ASSIGNMENT
Search the material below for the string "yellow" and extract each line that has it.
□ □ □ □ □
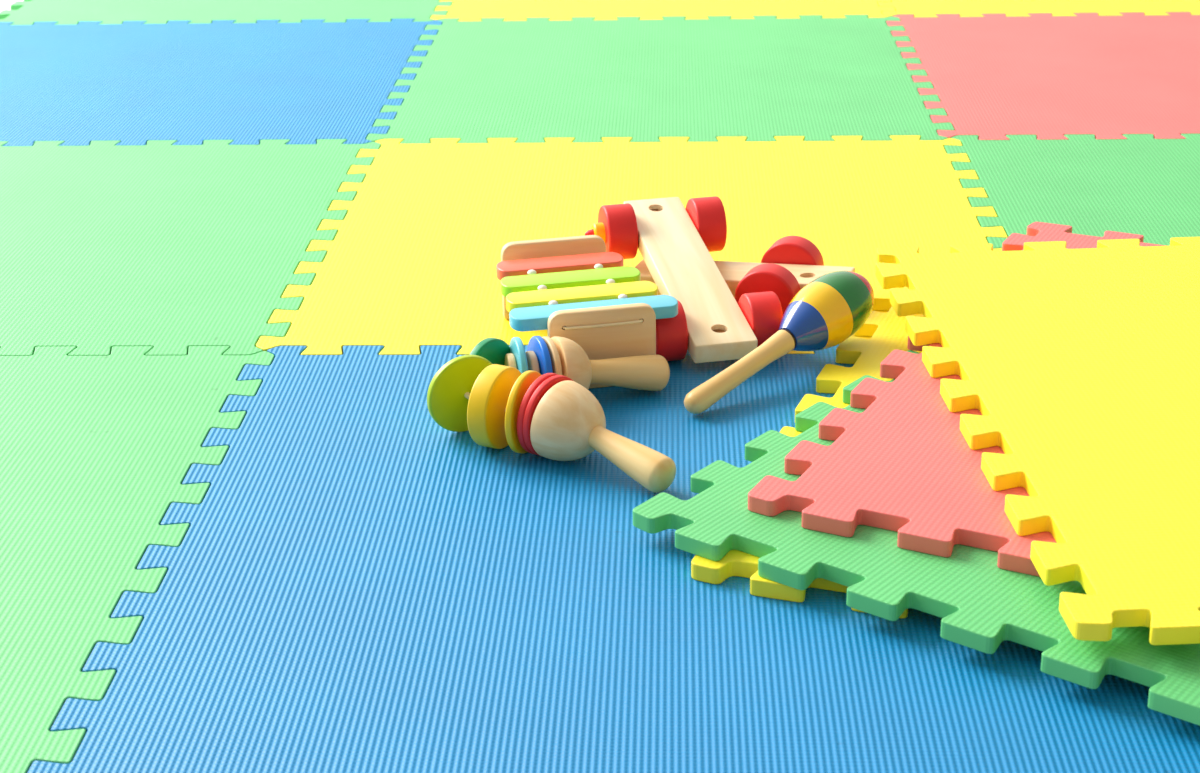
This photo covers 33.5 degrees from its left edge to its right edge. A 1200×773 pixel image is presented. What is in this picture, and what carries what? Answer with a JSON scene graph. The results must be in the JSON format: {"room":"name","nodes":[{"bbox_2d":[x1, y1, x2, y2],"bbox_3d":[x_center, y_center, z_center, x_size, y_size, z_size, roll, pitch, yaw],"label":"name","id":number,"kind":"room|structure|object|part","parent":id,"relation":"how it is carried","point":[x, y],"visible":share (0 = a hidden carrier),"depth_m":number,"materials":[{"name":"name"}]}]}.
{"room":"children's room","nodes":[
{"label":"children's room","id":0,"kind":"room"},
{"bbox_2d":[0,0,23,11],"bbox_3d":[0.290,-0.553,2.813,7.000,0.001,7.200,0,22,2],"label":"floor","id":1,"kind":"structure","parent":0,"point":[4,4],"depth_m":2.84,"materials":[{"name":"white"}]},
{"bbox_2d":[0,346,273,772],"bbox_3d":[-0.568,0.092,1.270,0.619,0.011,0.619,0,22,2],"label":"foam mat","id":2,"kind":"object","parent":1,"relation":"on","point":[96,451],"visible":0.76,"depth_m":1.30,"materials":[{"name":"green rubber"}]},
{"bbox_2d":[0,139,380,355],"bbox_3d":[-0.547,-0.137,1.825,0.619,0.011,0.619,0,22,2],"label":"foam mat","id":3,"kind":"object","parent":1,"relation":"on","point":[162,245],"visible":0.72,"depth_m":1.79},
{"bbox_2d":[0,19,442,145],"bbox_3d":[-0.527,-0.366,2.379,0.619,0.011,0.619,0,22,2],"label":"foam mat","id":4,"kind":"object","parent":1,"relation":"on","point":[129,82],"visible":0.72,"depth_m":2.35,"materials":[{"name":"blue rubber"}]},
{"bbox_2d":[0,0,452,24],"bbox_3d":[-0.506,-0.595,2.933,0.619,0.011,0.619,0,22,2],"label":"foam mat","id":5,"kind":"object","parent":1,"relation":"on","point":[26,12],"visible":0.6,"depth_m":2.72,"materials":[{"name":"green rubber"}]},
{"bbox_2d":[28,344,1199,772],"bbox_3d":[0.032,0.091,1.248,0.619,0.011,0.619,0,22,2],"label":"foam mat","id":6,"kind":"object","parent":1,"relation":"on","point":[360,583],"visible":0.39,"depth_m":1.11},
{"bbox_2d":[427,355,675,492],"bbox_3d":[-0.028,0.022,1.329,0.191,0.056,0.062,13,26,30],"label":"rattle","id":7,"kind":"object","parent":6,"relation":"on","point":[553,416],"visible":1,"depth_m":1.32,"materials":[{"name":"brown wood"}]},
{"bbox_3d":[-0.064,0.014,1.351,0.077,0.005,0.012,14,27,32],"label":"cord","id":8,"kind":"part","parent":7,"relation":"part of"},
{"bbox_3d":[0.019,0.045,1.296,0.070,0.025,0.025,30,36,34],"label":"handle","id":9,"kind":"part","parent":7,"relation":"part of","materials":[{"name":"brown wood"}]},
{"bbox_2d":[469,336,669,390],"bbox_3d":[-0.023,-0.011,1.413,0.151,0.053,0.053,-4,23,-7],"label":"rattle","id":10,"kind":"object","parent":6,"relation":"on","point":[563,356],"visible":0.52,"depth_m":1.41,"materials":[{"name":"brown wood"}]},
{"bbox_3d":[0.019,-0.010,1.430,0.065,0.026,0.026,1,21,-21],"label":"handle","id":11,"kind":"part","parent":10,"relation":"part of","materials":[{"name":"brown wood"}]},
{"bbox_2d":[496,235,677,388],"bbox_3d":[-0.017,-0.058,1.514,0.125,0.063,0.168,-6,23,-11],"label":"toy xylophone","id":12,"kind":"object","parent":6,"relation":"on","point":[583,293],"visible":0.93,"depth_m":1.47,"materials":[{"name":"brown wood"}]},
{"bbox_3d":[0.002,-0.045,1.435,0.059,0.003,0.009,-6,23,-11],"label":"cord","id":13,"kind":"part","parent":12,"relation":"part of","materials":[{"name":"beige wood"}]},
{"bbox_2d":[585,196,782,362],"bbox_3d":[0.060,-0.087,1.567,0.114,0.074,0.236,-6,23,-11],"label":"toy car","id":14,"kind":"object","parent":6,"relation":"on","point":[675,242],"visible":0.78,"depth_m":1.55,"materials":[{"name":"brown wood"}]},
{"bbox_2d":[684,271,873,413],"bbox_3d":[0.126,-0.037,1.451,0.193,0.064,0.051,-18,28,-36],"label":"maraca","id":15,"kind":"object","parent":6,"relation":"on","point":[834,306],"visible":1,"depth_m":1.45,"materials":[{"name":"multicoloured wood"}]},
{"bbox_3d":[0.099,-0.010,1.424,0.018,0.018,0.107,20,42,41],"label":"handle","id":16,"kind":"part","parent":15,"relation":"part of","materials":[{"name":"brown wood"}]},
{"bbox_2d":[691,249,949,617],"bbox_3d":[0.447,0.035,1.337,0.620,0.011,0.620,7,24,19],"label":"foam mat","id":17,"kind":"object","parent":6,"relation":"on","point":[888,333],"visible":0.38,"depth_m":1.43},
{"bbox_2d":[633,350,1199,725],"bbox_3d":[0.449,0.057,1.255,0.620,0.011,0.620,16,28,35],"label":"foam mat","id":18,"kind":"object","parent":17,"relation":"on","point":[981,605],"visible":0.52,"depth_m":1.13,"materials":[{"name":"green rubber"}]},
{"bbox_2d":[748,222,1165,576],"bbox_3d":[0.499,0.018,1.321,0.620,0.011,0.609,10,25,25],"label":"foam mat","id":19,"kind":"object","parent":18,"relation":"on","point":[904,464],"visible":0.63,"depth_m":1.23,"materials":[{"name":"red rubber"}]},
{"bbox_2d":[875,237,1199,644],"bbox_3d":[0.541,0.001,1.332,0.620,0.011,0.627,-2,22,-2],"label":"foam mat","id":20,"kind":"object","parent":19,"relation":"on","point":[1082,365],"visible":1,"depth_m":1.32,"materials":[{"name":"yellow rubber"}]},
{"bbox_2d":[256,135,1007,354],"bbox_3d":[0.052,-0.138,1.802,0.619,0.011,0.619,0,22,2],"label":"foam mat","id":21,"kind":"object","parent":1,"relation":"on","point":[412,261],"visible":0.66,"depth_m":1.85,"materials":[{"name":"yellow rubber"}]},
{"bbox_2d":[635,236,854,314],"bbox_3d":[0.112,-0.087,1.598,0.178,0.048,0.095,7,24,19],"label":"toy car","id":22,"kind":"object","parent":21,"relation":"on","point":[791,263],"visible":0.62,"depth_m":1.58,"materials":[{"name":"brown wood"}]},
{"bbox_2d":[366,15,954,143],"bbox_3d":[0.073,-0.367,2.356,0.619,0.011,0.619,0,22,2],"label":"foam mat","id":23,"kind":"object","parent":1,"relation":"on","point":[814,77],"visible":0.82,"depth_m":2.31,"materials":[{"name":"green rubber"}]},
{"bbox_2d":[430,0,895,20],"bbox_3d":[0.093,-0.596,2.910,0.619,0.011,0.619,0,22,2],"label":"foam mat","id":24,"kind":"object","parent":1,"relation":"on","point":[466,10],"visible":0.58,"depth_m":2.68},
{"bbox_2d":[878,0,1199,16],"bbox_3d":[0.693,-0.597,2.888,0.619,0.011,0.619,0,22,2],"label":"foam mat","id":25,"kind":"object","parent":1,"relation":"on","point":[919,8],"visible":0.54,"depth_m":2.66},
{"bbox_2d":[886,12,1199,139],"bbox_3d":[0.672,-0.368,2.334,0.619,0.011,0.619,0,22,2],"label":"foam mat","id":26,"kind":"object","parent":1,"relation":"on","point":[1046,76],"visible":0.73,"depth_m":2.32,"materials":[{"name":"red rubber"}]},
{"bbox_2d":[944,134,1199,248],"bbox_3d":[0.652,-0.139,1.779,0.619,0.011,0.619,0,22,2],"label":"foam mat","id":27,"kind":"object","parent":1,"relation":"on","point":[1147,186],"visible":0.53,"depth_m":1.91,"materials":[{"name":"green rubber"}]}
]}
□ □ □ □ □
RESULT OF THE EXERCISE
{"bbox_2d":[875,237,1199,644],"bbox_3d":[0.541,0.001,1.332,0.620,0.011,0.627,-2,22,-2],"label":"foam mat","id":20,"kind":"object","parent":19,"relation":"on","point":[1082,365],"visible":1,"depth_m":1.32,"materials":[{"name":"yellow rubber"}]},
{"bbox_2d":[256,135,1007,354],"bbox_3d":[0.052,-0.138,1.802,0.619,0.011,0.619,0,22,2],"label":"foam mat","id":21,"kind":"object","parent":1,"relation":"on","point":[412,261],"visible":0.66,"depth_m":1.85,"materials":[{"name":"yellow rubber"}]},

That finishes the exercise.